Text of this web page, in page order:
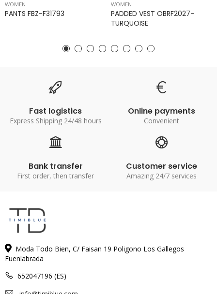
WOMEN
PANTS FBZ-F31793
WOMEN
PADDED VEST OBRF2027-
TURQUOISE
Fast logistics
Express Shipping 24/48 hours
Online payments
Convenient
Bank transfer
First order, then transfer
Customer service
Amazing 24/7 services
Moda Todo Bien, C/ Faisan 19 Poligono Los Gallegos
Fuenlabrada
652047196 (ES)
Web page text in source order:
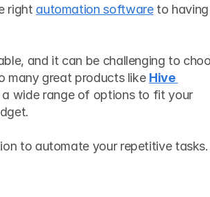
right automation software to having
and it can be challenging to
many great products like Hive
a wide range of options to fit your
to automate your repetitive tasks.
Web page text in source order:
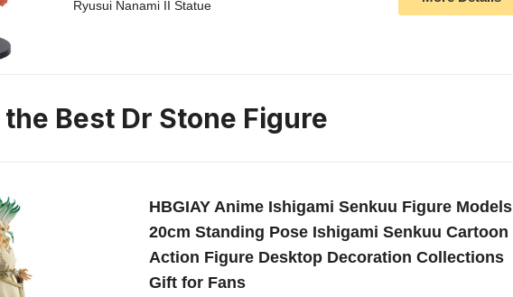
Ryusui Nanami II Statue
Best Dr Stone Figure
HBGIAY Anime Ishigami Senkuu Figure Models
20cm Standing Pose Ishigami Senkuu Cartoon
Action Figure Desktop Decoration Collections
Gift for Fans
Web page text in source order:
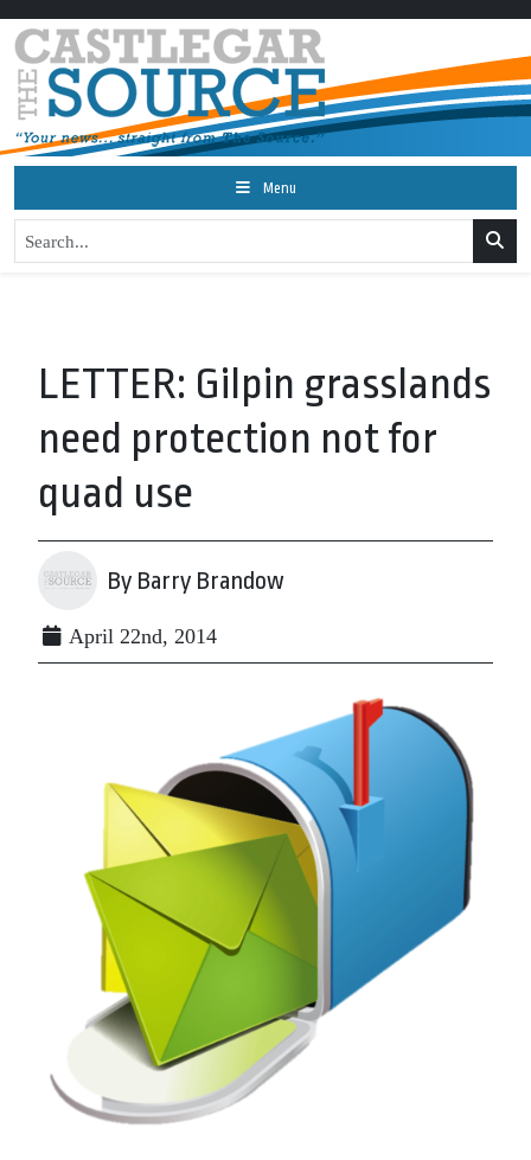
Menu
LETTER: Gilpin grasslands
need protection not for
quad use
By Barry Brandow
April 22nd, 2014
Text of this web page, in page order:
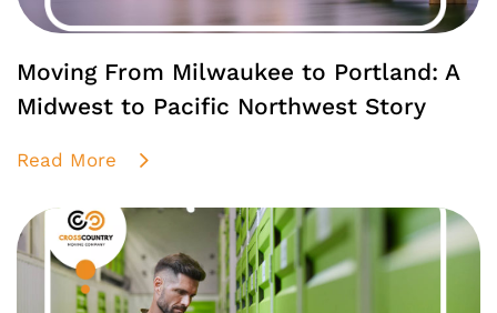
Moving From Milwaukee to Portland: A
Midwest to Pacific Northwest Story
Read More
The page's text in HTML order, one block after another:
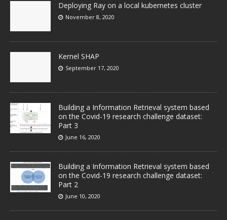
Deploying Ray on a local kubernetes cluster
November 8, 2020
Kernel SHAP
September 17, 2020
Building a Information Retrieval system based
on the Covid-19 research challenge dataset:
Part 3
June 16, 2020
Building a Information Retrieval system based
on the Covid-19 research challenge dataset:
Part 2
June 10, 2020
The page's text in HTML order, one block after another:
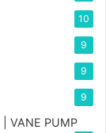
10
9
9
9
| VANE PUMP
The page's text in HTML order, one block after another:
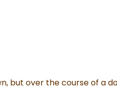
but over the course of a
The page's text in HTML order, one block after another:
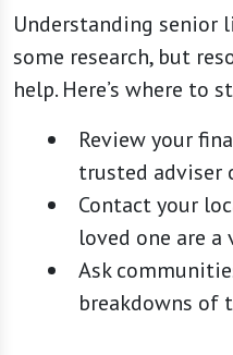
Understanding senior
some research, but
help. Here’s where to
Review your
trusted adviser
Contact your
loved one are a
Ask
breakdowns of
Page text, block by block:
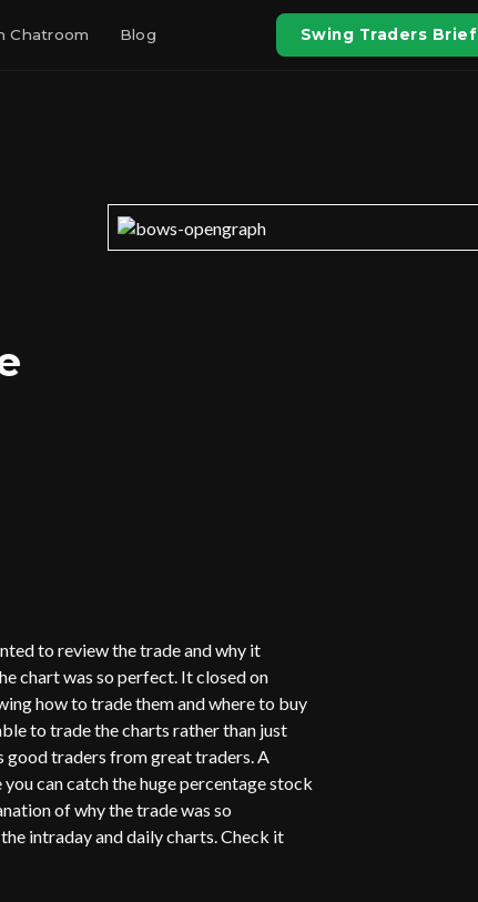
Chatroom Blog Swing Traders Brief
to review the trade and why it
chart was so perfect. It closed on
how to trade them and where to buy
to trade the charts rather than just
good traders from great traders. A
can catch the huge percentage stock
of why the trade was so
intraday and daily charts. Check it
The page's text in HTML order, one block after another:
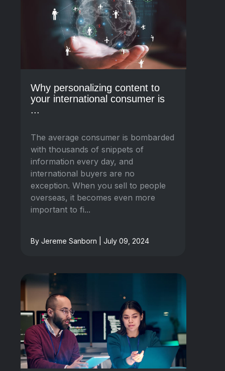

Prompt> Copy the listing above verbatim; the pictures it contains are to stay out.

Task result>
Text of this web page, in page order:
WOMEN
PANTS FBZ-F31793
WOMEN
PADDED VEST OBRF2027-
TURQUOISE
Fast logistics
Express Shipping 24/48 hours
Online payments
Convenient
Bank transfer
First order, then transfer
Customer service
Amazing 24/7 services
Moda Todo Bien, C/ Faisan 19 Poligono Los Gallegos
Fuenlabrada
652047196 (ES)
Web page text in source order:
right automation software to having
and it can be challenging to
many great products like Hive
a wide range of options to fit your
to automate your repetitive tasks.
Web page text in source order:
Ryusui Nanami II Statue
Best Dr Stone Figure
HBGIAY Anime Ishigami Senkuu Figure Models
20cm Standing Pose Ishigami Senkuu Cartoon
Action Figure Desktop Decoration Collections
Gift for Fans
Web page text in source order:
Menu
LETTER: Gilpin grasslands
need protection not for
quad use
By Barry Brandow
April 22nd, 2014
Text of this web page, in page order:
Moving From Milwaukee to Portland: A
Midwest to Pacific Northwest Story
Read More
The page's text in HTML order, one block after another:
Deploying Ray on a local kubernetes cluster
November 8, 2020
Kernel SHAP
September 17, 2020
Building a Information Retrieval system based
on the Covid-19 research challenge dataset:
Part 3
June 16, 2020
Building a Information Retrieval system based
on the Covid-19 research challenge dataset:
Part 2
June 10, 2020
The page's text in HTML order, one block after another:
10
9
9
9
| VANE PUMP
The page's text in HTML order, one block after another:
but over the course of a
The page's text in HTML order, one block after another:
Understanding senior
some research, but
help. Here’s where to
Review your
trusted adviser
Contact your
loved one are a
Ask
breakdowns of
Page text, block by block:
Chatroom Blog Swing Traders Brief
to review the trade and why it
chart was so perfect. It closed on
how to trade them and where to buy
to trade the charts rather than just
good traders from great traders. A
can catch the huge percentage stock
of why the trade was so
intraday and daily charts. Check it
The page's text in HTML order, one block after another:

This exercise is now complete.